= Beginning of Section =
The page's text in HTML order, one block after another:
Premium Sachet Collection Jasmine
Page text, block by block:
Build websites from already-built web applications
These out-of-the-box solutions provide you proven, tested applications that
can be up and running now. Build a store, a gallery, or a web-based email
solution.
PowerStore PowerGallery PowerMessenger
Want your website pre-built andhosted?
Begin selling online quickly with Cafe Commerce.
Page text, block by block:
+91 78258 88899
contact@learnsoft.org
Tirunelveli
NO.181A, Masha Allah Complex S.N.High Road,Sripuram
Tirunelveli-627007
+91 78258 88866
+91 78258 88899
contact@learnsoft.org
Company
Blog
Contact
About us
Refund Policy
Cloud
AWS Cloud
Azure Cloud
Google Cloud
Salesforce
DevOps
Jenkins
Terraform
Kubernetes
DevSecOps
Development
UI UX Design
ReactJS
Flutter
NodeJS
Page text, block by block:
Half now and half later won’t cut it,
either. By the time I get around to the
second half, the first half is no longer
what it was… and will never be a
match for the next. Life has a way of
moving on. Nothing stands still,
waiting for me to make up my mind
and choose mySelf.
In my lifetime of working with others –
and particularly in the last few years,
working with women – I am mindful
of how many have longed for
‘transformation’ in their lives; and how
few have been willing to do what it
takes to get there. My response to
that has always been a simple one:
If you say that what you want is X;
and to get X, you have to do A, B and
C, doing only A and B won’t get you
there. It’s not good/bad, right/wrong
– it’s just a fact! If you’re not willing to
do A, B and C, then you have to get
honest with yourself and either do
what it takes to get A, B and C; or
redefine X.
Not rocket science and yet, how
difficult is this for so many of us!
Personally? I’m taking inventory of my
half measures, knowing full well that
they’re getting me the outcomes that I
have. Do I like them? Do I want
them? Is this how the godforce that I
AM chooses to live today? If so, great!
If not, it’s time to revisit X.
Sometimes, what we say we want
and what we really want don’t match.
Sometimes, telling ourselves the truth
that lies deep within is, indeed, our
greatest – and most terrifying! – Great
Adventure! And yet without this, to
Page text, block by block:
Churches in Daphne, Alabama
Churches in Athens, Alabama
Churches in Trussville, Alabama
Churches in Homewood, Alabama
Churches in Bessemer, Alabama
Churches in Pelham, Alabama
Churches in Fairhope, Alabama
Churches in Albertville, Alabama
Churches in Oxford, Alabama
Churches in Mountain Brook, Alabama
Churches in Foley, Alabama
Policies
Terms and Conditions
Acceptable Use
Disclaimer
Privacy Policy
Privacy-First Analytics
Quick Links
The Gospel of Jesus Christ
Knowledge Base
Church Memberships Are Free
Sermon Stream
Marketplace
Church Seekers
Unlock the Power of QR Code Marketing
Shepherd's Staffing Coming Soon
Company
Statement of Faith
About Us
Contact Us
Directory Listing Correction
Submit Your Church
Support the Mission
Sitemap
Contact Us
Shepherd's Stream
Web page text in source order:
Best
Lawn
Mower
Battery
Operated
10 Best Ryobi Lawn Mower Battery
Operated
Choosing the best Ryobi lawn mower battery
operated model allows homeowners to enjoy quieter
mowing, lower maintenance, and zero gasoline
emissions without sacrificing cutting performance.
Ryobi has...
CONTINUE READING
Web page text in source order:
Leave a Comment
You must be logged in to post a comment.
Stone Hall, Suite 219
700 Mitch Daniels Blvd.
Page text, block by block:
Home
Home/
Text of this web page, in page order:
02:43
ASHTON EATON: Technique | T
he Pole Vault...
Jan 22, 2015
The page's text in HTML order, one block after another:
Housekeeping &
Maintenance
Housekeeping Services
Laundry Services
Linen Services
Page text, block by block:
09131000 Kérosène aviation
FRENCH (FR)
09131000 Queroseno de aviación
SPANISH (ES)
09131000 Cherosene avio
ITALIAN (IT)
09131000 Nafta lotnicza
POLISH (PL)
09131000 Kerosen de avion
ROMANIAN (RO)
= End of Section =
> _EXERCISE REQUIREMENTS_
Return nothing but the lines from the top of the records above through the line that has "These out-of-the-box solutions". Keep each one exact.

> _REPLY_
The page's text in HTML order, one block after another:
Premium Sachet Collection Jasmine
Page text, block by block:
Build websites from already-built web applications
These out-of-the-box solutions provide you proven, tested applications that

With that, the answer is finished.